Concurrently, CAPPS founders were among the highly visible and articulate
leaders of the practitioner movement within APA, attempting to wrest
organizational and governance control from the academic and scientific interests
which had dominated APA governance throughout its existence. In such a context, it was perhaps inevitable that the
competing concerns would impact advocacy as well.
Charging the CAPPS
leadership with “lack of balance” and failure to advocate sufficiently for
academic and scientific interests, the APA sponsored the founding of its own
advocacy group, the Association for the Advancement of Psychology (AAP).
AAP was established with a large governing board composed of equal
numbers of representatives of APA’s major interest groups, practice, public
interest, and science.
The resulting
“troika,” composed of some 23 psychologists, was not only large and unwieldy
from its inception; but it was additionally burdened by another founding
principle, that its commitments and activities would at all times equally
reflect the interests of APA’s three major political groups.
This well-intended principle overlooked the reality that
(a)
issues neither arise nor are driven in all three areas simultaneously and
(b)
that public interest and research/academic psychologists were not as
committed to public policy advocacy as were practitioners.
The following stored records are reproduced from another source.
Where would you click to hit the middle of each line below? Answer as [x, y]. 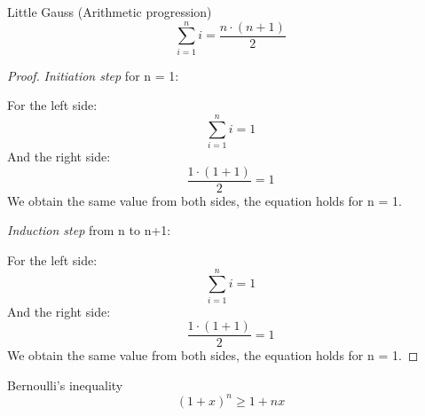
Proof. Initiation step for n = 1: [93, 75]
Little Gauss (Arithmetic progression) [110, 12]
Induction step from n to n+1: [89, 230]
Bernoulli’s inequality [65, 385]

Furthermore, psychology, after years of no active commitment to public
policy and advocacy, now had two independent major groups each committed to
represent psychology. Recognizing
the inherent dangers to the two competing organizations, the CAPPS and AAP
leadership merged the two organizations in 1975.
Concurrently, professional
interests within APA forced a reorganization of APA so that the needs of various
factions within APA could be more productively addressed and mediated through
“directorates” devoted to professional practice, academic-science, and
public interest. This functional
reorganization within APA allowed public policy issues of concern to one or more
of the factions within APA to be addressed by APA through the directorate
structure.
Consequently, much of the
support for AAP was further diminished, and over the span of several years,
AAP’s activity level became essentially moribund.
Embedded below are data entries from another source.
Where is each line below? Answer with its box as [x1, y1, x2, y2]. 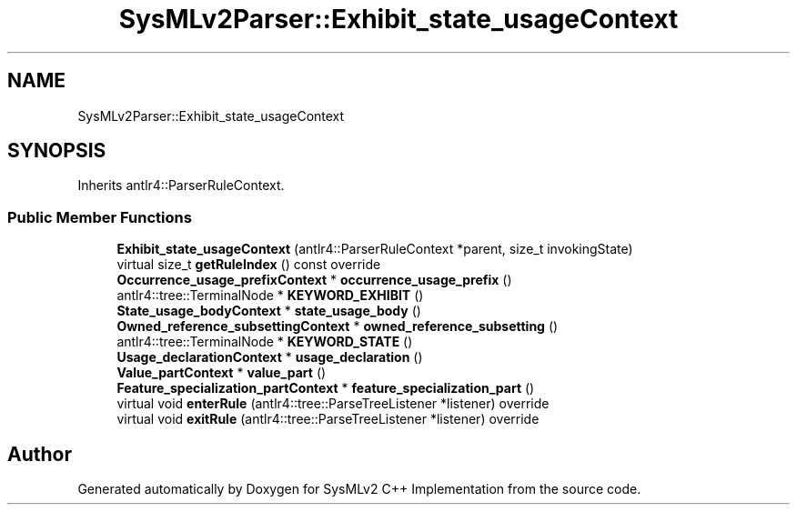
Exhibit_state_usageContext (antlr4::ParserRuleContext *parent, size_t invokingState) [116, 241, 633, 257]
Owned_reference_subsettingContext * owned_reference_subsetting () [116, 318, 559, 335]
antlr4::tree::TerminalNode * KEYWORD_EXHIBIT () [116, 287, 424, 304]
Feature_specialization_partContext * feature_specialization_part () [116, 380, 535, 397]
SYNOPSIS [7, 139, 106, 163]
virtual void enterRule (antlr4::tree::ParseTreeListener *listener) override [116, 396, 550, 412]
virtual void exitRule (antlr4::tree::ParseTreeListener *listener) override [116, 411, 540, 427]
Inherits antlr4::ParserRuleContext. [77, 177, 285, 194]

Its governance structure was reduced to a six-member Board, but
maintained the principle of equal representation from psychology’s three major
interests. There followed an
unfortunate spiral of diminished economic support, leading to further
limitations of advocacy and such a loss of visibility, credibility, and action
options that the organization essentially existed in name only.
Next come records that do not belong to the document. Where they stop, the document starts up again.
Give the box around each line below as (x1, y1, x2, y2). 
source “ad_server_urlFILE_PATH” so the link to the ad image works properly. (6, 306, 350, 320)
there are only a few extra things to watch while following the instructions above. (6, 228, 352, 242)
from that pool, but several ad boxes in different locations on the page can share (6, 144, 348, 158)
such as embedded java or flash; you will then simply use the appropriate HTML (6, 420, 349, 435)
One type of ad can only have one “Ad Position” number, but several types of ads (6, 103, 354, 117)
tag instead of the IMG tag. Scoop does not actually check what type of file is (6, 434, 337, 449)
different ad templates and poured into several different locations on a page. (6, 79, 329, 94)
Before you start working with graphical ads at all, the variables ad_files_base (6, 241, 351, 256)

Subsequent developments nationally and outside psychology, such as
continued reductions in support for research and training, the advent of managed
health care, and increasing limitations imposed on public policy actions by
APA’s tax-exempt status, dramatized psychology’s urgent need for an
effective policy and advocacy organization.
In this context, it became
widely apparent that AAP needed to be revitalized or a successor organization
established. Consequently, in 1989,
at the recommendation of the APA Chief Executive Officer, the AAP Board of
Trustees committed itself to revitalizing AAP by rebuilding its support base and
by developing an aggressive federal public policy advocacy program. As part of the revitalization process, AAP: (a) recruited a
new staff experienced with political action and fund raising, (b) required its
officers to have a history of personal involvement in advocacy; and (c) modified
its bylaws so that members of its Board of Trustees would represent AAP’s
members rather than interest groups within APA. AAP selected Rogers Wright as Executive Officer and charged
him with developing an effective advocacy program.
The new program has been
extremely successful in establishing a secure economic base, and in establishing
national visibility and credibility for the organization.
The activities of AAP’s political action committee, AAP/PLAN elevated
the political action committee to the 11th most active among all
health care political action committees nationally in recent years.